Most providers implement caching automatically. Only Anthropic requires explicit configuration:

atmos.yaml

ai:
providers:
anthropic:
model: "claude-sonnet-4-6"
api_key: !env "ANTHROPIC_API_KEY"
cache:
enabled: true # Enable prompt caching (default)
cache_system_prompt: true # Cache skill system prompt
cache_project_instructions: true # Cache ATMOS.md content
cache.enabled
Enable or disable prompt caching (default: true). Cached tokens cost 90% less for Anthropic.
cache.cache_system_prompt
Cache the skill system prompt across messages (default: true).
cache.cache_project_instructions
Cache the ATMOS.md project instructions content (default: true).
Maximize Cache Savings

For Anthropic, keep your ATMOS.md content stable during conversations and use named sessions for extended work on the same topic. For all other providers, caching works transparently with no action required.

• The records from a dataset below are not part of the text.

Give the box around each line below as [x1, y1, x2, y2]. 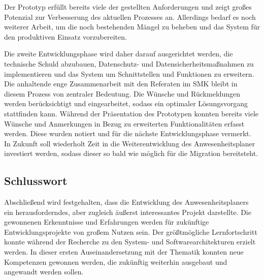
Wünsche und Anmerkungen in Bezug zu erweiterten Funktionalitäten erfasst [4, 118, 245, 129]
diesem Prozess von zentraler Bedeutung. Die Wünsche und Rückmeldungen [4, 88, 241, 99]
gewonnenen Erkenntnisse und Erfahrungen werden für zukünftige [4, 216, 209, 227]
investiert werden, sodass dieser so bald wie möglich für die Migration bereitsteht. [4, 148, 258, 159]
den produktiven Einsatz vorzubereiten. [4, 31, 127, 42]
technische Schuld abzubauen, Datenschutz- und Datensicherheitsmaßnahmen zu [4, 58, 254, 69]
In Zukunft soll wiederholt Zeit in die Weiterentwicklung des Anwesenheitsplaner [4, 138, 255, 148]
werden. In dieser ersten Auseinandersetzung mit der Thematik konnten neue [4, 246, 244, 257]
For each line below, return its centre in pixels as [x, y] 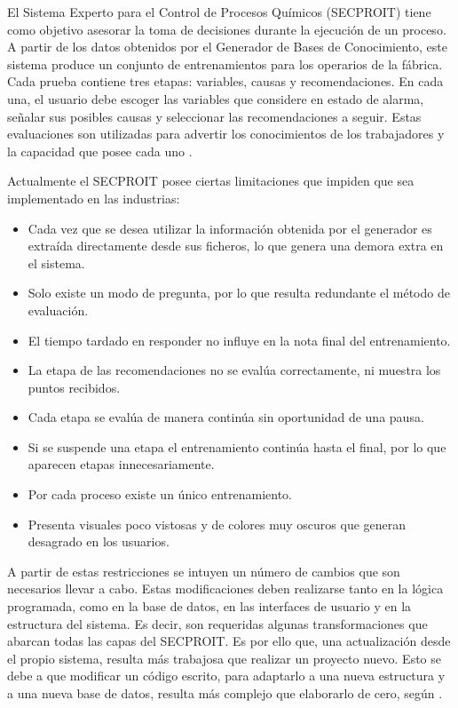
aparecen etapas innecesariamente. [121, 464]
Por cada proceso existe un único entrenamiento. [160, 494]
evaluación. [58, 310]
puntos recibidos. [74, 387]
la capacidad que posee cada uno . [100, 151]
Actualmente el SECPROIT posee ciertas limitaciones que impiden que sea [211, 181]
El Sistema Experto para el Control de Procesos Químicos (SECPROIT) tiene [219, 12]
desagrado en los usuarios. [99, 541]
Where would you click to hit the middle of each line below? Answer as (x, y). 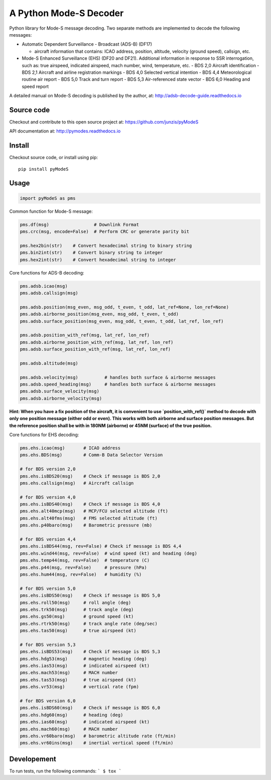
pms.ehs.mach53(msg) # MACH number (69, 673)
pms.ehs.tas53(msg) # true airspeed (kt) (78, 680)
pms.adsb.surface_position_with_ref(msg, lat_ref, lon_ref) (95, 349)
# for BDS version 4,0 (48, 497)
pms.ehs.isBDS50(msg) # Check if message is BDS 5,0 (90, 596)
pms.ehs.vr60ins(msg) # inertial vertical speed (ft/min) (97, 743)
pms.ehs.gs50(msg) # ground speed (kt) (77, 617)
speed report (35, 86)

Multi-Provider Configuration

Configure multiple providers and switch between them. Set default_provider for CLI commands, and press Ctrl+P during a chat session to switch mid-conversation.

Provider Isolation

Each provider maintains its own completely isolated conversation history. When you switch providers, the new provider only sees messages from its own thread. When you switch back, it picks up right where you left off. UI notifications like "Switched to..." are never sent to any provider.

Security Best Practices

Cloud Providers (Anthropic, OpenAI, Google, xAI)
Use environment variables for API keys (never commit to git), rotate keys regularly, and review each provider's data retention policies.
Local Provider (Ollama)
All processing is local. Keep Ollama updated and use disk encryption for sensitive data.
Enterprise Providers (Bedrock, Azure OpenAI)
Use IAM roles or managed identities instead of API keys, enable audit logging (CloudTrail or Azure Monitor), configure private endpoints, and use customer-managed encryption keys where available.